Supplied information ->
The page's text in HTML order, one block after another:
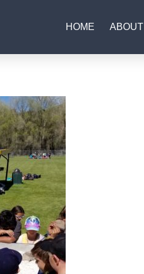
HOME ABOUT
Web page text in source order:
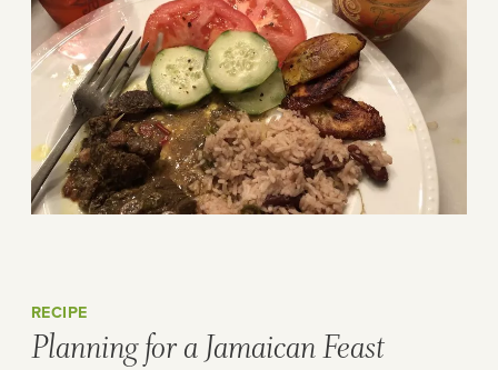
RECIPE
Planning for a Jamaican Feast

To do -> Images are to be omitted; everything else in the records is to be transcribed exactly.

Solution ->
The page's text in HTML order, one block after another:
HOME ABOUT
Web page text in source order:
RECIPE
Planning for a Jamaican Feast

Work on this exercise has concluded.